**Stored data**
------------------------------------------------------------------------
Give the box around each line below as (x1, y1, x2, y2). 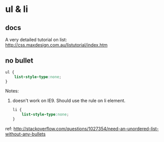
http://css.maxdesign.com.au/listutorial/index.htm (5, 42, 108, 48)
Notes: (5, 88, 19, 94)
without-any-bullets (5, 131, 46, 137)
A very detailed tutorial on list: (5, 36, 67, 42)
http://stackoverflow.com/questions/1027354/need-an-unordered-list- (13, 126, 159, 132)
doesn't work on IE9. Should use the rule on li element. (12, 97, 126, 103)
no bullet (5, 56, 34, 65)
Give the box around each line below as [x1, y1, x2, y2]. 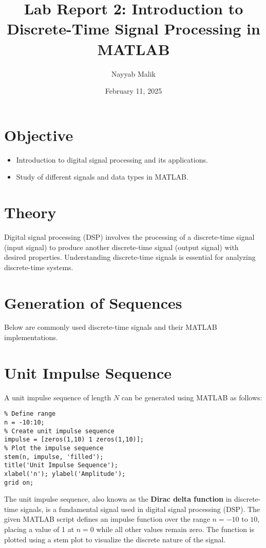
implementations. [4, 332, 58, 343]
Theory [4, 202, 56, 222]
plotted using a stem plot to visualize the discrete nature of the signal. [4, 534, 226, 544]
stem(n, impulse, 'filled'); [4, 453, 104, 461]
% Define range [4, 410, 56, 418]
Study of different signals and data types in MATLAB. [16, 171, 188, 182]
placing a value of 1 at [4, 524, 74, 535]
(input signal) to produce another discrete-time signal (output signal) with [4, 241, 239, 252]
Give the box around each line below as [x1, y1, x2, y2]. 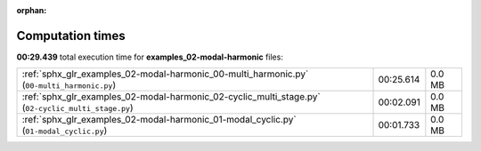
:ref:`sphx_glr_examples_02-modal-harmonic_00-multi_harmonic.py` [21, 68, 309, 80]
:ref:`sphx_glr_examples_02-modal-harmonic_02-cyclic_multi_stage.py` [21, 91, 321, 103]
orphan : [16, 5, 47, 15]
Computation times [16, 28, 126, 44]
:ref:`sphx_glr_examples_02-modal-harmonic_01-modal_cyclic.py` [21, 114, 298, 126]
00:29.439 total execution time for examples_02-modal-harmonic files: [16, 52, 284, 62]
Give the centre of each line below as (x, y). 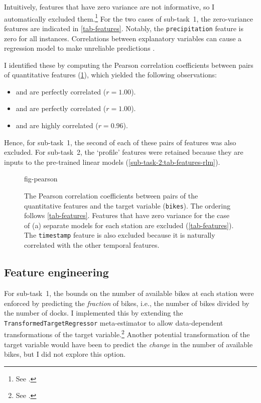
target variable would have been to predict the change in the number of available (128, 344)
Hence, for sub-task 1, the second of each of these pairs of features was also (120, 142)
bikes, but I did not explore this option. (65, 354)
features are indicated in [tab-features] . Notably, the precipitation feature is (124, 28)
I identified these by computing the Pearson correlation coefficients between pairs (129, 65)
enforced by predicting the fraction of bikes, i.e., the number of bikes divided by (127, 303)
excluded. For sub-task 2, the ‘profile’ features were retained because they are (124, 152)
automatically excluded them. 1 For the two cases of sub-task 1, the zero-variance (129, 18)
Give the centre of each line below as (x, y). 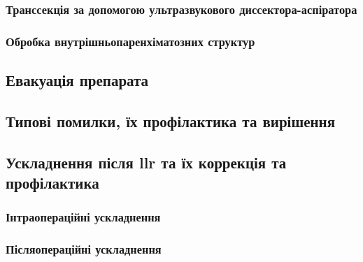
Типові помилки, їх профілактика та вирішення (171, 121)
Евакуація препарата (77, 80)
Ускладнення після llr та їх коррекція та (146, 162)
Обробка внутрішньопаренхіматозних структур (130, 41)
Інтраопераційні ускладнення (83, 217)
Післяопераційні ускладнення (84, 249)
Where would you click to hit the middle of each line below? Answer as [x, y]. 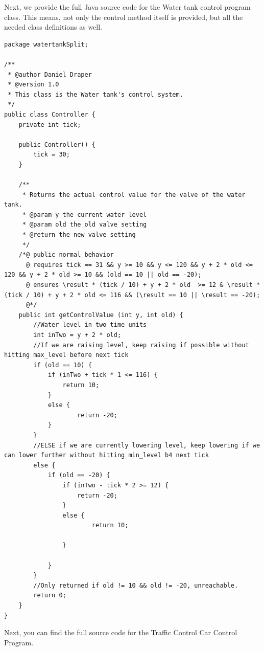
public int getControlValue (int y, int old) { [101, 315]
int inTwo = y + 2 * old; [77, 335]
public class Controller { [50, 114]
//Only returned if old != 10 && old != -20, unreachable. [136, 585]
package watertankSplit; [46, 44]
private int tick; [50, 125]
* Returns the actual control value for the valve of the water [134, 195]
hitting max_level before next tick [66, 355]
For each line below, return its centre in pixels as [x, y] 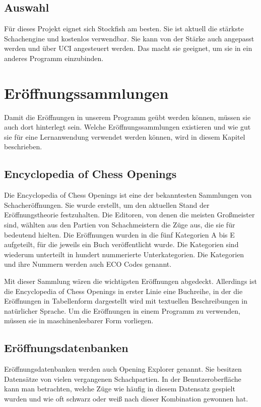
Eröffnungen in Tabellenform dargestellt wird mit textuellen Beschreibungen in [126, 301]
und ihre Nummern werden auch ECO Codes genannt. [88, 264]
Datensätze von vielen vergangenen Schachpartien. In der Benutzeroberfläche [123, 379]
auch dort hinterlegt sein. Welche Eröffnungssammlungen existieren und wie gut [127, 127]
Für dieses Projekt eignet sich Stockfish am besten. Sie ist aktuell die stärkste [124, 28]
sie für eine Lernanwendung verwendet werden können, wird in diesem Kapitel [125, 136]
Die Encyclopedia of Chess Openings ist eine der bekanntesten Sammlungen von [128, 195]
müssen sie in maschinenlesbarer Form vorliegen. [79, 321]
------------------------------------------------------------------------
**REQUIRED ACTION**
Pictures are to be left out; otherwise, retype exactly the lines from the first line of the data through the line containing "Обробка внутрішньопаренхіматозних структур".

**RESPONSE**
Give the box around each line below as (x1, y1, x2, y2). 
http://css.maxdesign.com.au/listutorial/index.htm (5, 42, 108, 48)
Notes: (5, 88, 19, 94)
without-any-bullets (5, 131, 46, 137)
A very detailed tutorial on list: (5, 36, 67, 42)
http://stackoverflow.com/questions/1027354/need-an-unordered-list- (13, 126, 159, 132)
doesn't work on IE9. Should use the rule on li element. (12, 97, 126, 103)
no bullet (5, 56, 34, 65)
Give the box around each line below as [x1, y1, x2, y2]. 
implementations. [4, 332, 58, 343]
Theory [4, 202, 56, 222]
plotted using a stem plot to visualize the discrete nature of the signal. [4, 534, 226, 544]
stem(n, impulse, 'filled'); [4, 453, 104, 461]
% Define range [4, 410, 56, 418]
Study of different signals and data types in MATLAB. [16, 171, 188, 182]
placing a value of 1 at [4, 524, 74, 535]
(input signal) to produce another discrete-time signal (output signal) with [4, 241, 239, 252]
Give the box around each line below as [x1, y1, x2, y2]. 
:ref:`sphx_glr_examples_02-modal-harmonic_00-multi_harmonic.py` [21, 68, 309, 80]
:ref:`sphx_glr_examples_02-modal-harmonic_02-cyclic_multi_stage.py` [21, 91, 321, 103]
orphan : [16, 5, 47, 15]
Computation times [16, 28, 126, 44]
:ref:`sphx_glr_examples_02-modal-harmonic_01-modal_cyclic.py` [21, 114, 298, 126]
00:29.439 total execution time for examples_02-modal-harmonic files: [16, 52, 284, 62]
Give the centre of each line below as (x, y). 
target variable would have been to predict the change in the number of available (128, 344)
Hence, for sub-task 1, the second of each of these pairs of features was also (120, 142)
bikes, but I did not explore this option. (65, 354)
features are indicated in [tab-features] . Notably, the precipitation feature is (124, 28)
I identified these by computing the Pearson correlation coefficients between pairs (129, 65)
enforced by predicting the fraction of bikes, i.e., the number of bikes divided by (127, 303)
excluded. For sub-task 2, the ‘profile’ features were retained because they are (124, 152)
automatically excluded them. 1 For the two cases of sub-task 1, the zero-variance (129, 18)
Give the centre of each line below as (x, y). 
Типові помилки, їх профілактика та вирішення (171, 121)
Евакуація препарата (77, 80)
Ускладнення після llr та їх коррекція та (146, 162)
Обробка внутрішньопаренхіматозних структур (130, 41)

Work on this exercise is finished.